Seit ein paar Tagen habe ich das Problem, dass krunner nichts mehr tut. Egal, was ich eingebe, es wird nichts gefunden, auch der "Taschenrechner" geht nicht. Auch eine Eingabe im KDE-Startmenü führt zu keinen Suchergebnissen.

Ich habe ein Update gemacht (emerge -uavD @world), revdep-rebuild durchlaufen lassen, krunner neu installiert … alles ohne Erfolg.

Hat jemand eine Idee, woran das liegen könnte? Bzw. wie man es evtl. herausfinden und natürlich auch beheben kann?Last edited by l3u on Tue Aug 30, 2016 11:59 am; edited 1 time in total

----------

## franzf

Vor einiger Zeit hatte ich auf dem PC meines Dads ebenfalls Stress mit KRunner. Ich glaube die Symptome waren ähnlich, ist aber schon zu lange her...
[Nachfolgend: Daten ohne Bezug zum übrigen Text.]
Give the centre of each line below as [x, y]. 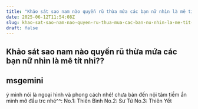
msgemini [25, 81]
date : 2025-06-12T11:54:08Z [41, 17]
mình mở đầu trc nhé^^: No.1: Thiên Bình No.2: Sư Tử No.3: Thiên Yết [89, 101]
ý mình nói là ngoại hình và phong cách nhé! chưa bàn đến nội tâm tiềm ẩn [97, 95]
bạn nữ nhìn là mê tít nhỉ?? [55, 61]
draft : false [22, 28]
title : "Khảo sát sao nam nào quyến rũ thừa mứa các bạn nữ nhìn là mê [96, 11]
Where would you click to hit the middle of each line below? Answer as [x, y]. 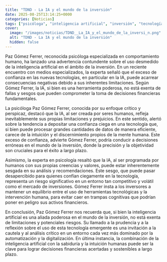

AFAIR lag es an einem kaputten python-backend (oder wie das heißt). Drauf gekommen bin ich durch Inspizieren der Konsolen-Ausgabe. (Glaub ich habe krunner gekillt + selber gestartet und stdout+stderr in ne Datei gepiped, weil es zu viel Ausgabe war...) Mein fix damals war das plugin aus dem Weg zu räumen... (Die zsh history sagt mir es war /usr/share/apps/plasma_scriptengine_python/pyrunner.py, kann bei dir natürlich was ganz anderes sein...)

EDIT wollte noch fragen, welches Plasma/kde du verwendest  :Wink: 

----------

## l3u

 *franzf wrote:*   

> EDIT wollte noch fragen, welches Plasma/kde du verwendest ;)

 

Aktuell stable, also Plasma 5.6.5 und Applications 16.04.3.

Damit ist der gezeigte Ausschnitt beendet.